Procedural considerations concerning bank guarantees

Possession pending provision of a bank guarantee

The procedural and administrative requirements of some banks means that the turn-around time for issuing a bank guarantee may be a number of days or even a number of weeks. This can lead to a situation where, for reasons of urgency regarding fitout or occupancy requirements, the tenant requests that the landlord provide access to the premises prior to receiving the bank guarantee, where the tenant is willing to provide a cash bond in the interim.

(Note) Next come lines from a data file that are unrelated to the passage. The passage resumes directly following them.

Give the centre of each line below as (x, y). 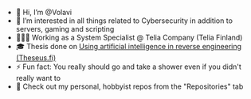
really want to (38, 78)
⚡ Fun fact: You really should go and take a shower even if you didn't (128, 67)
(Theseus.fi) (36, 58)
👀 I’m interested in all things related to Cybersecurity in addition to (124, 21)
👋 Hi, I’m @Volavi (44, 12)
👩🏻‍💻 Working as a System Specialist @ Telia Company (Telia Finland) (129, 37)
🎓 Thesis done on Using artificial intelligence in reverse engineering (128, 46)
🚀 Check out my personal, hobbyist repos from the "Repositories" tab (129, 86)
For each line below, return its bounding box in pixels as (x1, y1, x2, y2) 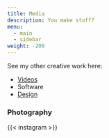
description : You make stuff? (7, 17, 95, 24)
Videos (17, 75, 38, 84)
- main (13, 29, 33, 37)
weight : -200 (7, 43, 45, 49)
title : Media (7, 10, 45, 17)
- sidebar (13, 36, 42, 43)
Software (17, 83, 44, 91)
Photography (7, 107, 53, 117)

Some risks to landlords in accepting interim cash bonds are:

  • The impetus for the tenant to actually provide the bank guarantee may be lessened where the tenant is already in possession of the premises.
  • If the tenant's bank imposes further conditions on the bank guarantee which are not acceptable to the landlord, the landlord's bargaining position may be reduced where it has already allowed the tenant into occupation.
  • As set out above, if the tenant becomes insolvent before the bank guarantee is actually received, then the landlord may be left in a position where it holds no security, as the bond may be clawed back by the administrator, liquidator or other appointed party.
  • For a Retail Lease in NSW, the cash bond may need to be lodged with NSW Fair Trading, even if it is intended that it will only be held for a short period.

Terms of a bank guarantee

Parties may spend significant time and expense negotiating the terms of a lease, but are often more relaxed when it comes to checking a bank guarantee's provisions. Although it is often seen as a mere administrative task, landlords and tenants should give careful consideration to the actual terms of the bank guarantee.

Consideration needs to be given to the description of the agreement in the bank guarantee. From a landlord's perspective, the bank guarantee should cover all the obligations of the tenant under the lease, not just rent or a "rental bond". Expiry dates are quite common these days and landlords should check that what is set out in the bank guarantee matches the lease agreement. Landlords should also pay attention to which bank is issuing the guarantee and any procedures which are set out in the guarantee itself, particularly branch locations and the steps which must be taken to draw down the funds.

Key considerations

Landlords should give serious thought to the form of security they require under a lease. Where a bank guarantee is specified, landlords will be better placed if they make the receipt of the bank guarantee a pre-condition to handing over possession of the premises. It may also assist with the process if, at the outset of the lease negotiation, the proposed tenant is given an 'information sheet' which sets out the landlord's requirements for the bank guarantee.

Tenants should commence the process of applying for the bank guarantee early on and should always seek clarification from landlords about their specific requirements regarding the bank guarantee.

The content of this article is intended to provide a general guide to the subject matter. Specialist advice should be sought about your specific circumstances.